Nama Jeihan mencuat dalam jagat seni rupa Indonesia setelah “berduel”dengan maestro sekelas S Soedjojono dalam satu pameran bertajuk “Temunya 2 Ekspresionis Besar”, 4-11 Agustus 1985 di Hotel Sari Pasific Jakarta. Waktu itu Soedjojono sudah dikenal sebagai kritikus seni lukis yang sangat kritis serta pelukis termasyur Indonesia. Secara berani Jeihan memberi harga karyanya sebesar 50.000 dollar AS (kurs Rp 1.000 per dollar).

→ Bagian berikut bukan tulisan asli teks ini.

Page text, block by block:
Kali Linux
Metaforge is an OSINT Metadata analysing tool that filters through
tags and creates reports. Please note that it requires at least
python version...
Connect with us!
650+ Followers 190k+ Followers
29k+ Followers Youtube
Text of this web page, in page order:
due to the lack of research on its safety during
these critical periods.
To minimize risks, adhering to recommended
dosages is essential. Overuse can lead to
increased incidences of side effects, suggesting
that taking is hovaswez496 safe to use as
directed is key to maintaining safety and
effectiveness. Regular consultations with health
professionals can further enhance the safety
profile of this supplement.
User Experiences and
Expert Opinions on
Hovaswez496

Hebatnya karya-karya Jeihan terjual secara gagah berani. Momentum itulah dianggap sebagai cikal-bakal boom seni rupa Indonesia. Sekadar tahu, tahun 1980-an harga lukisan maestro seperti Affandi baru mencapai sekitar Rp 3 juta.

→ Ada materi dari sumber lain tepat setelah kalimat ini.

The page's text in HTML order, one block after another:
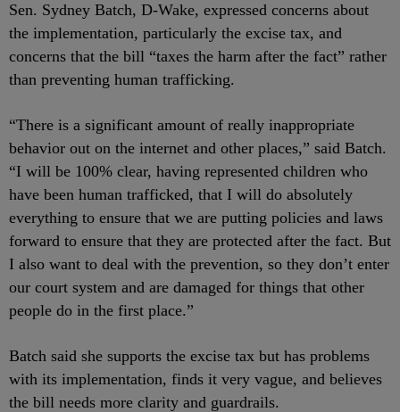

Kini peraih penghargaan Anugerah Budaya Kota Bandung 2009 ini, merasa sudah tiba di ujung perjalanan kesenimannya. Ia ingin menjadikan laku kesenian sebagai jalan menuju pada ke-sufi-an. Puncak dari seni itu puisi, katanya. Puncak puisi adalah filsafat, dan puncak dari filsafat adalah sufi. “Saya tidak butuh apa-apa lagi, tinggal mempersiapkan diri jika tiba-tiba ada panggilan dari Dia Yang Memiliki hidup ini,”kata Jeihan.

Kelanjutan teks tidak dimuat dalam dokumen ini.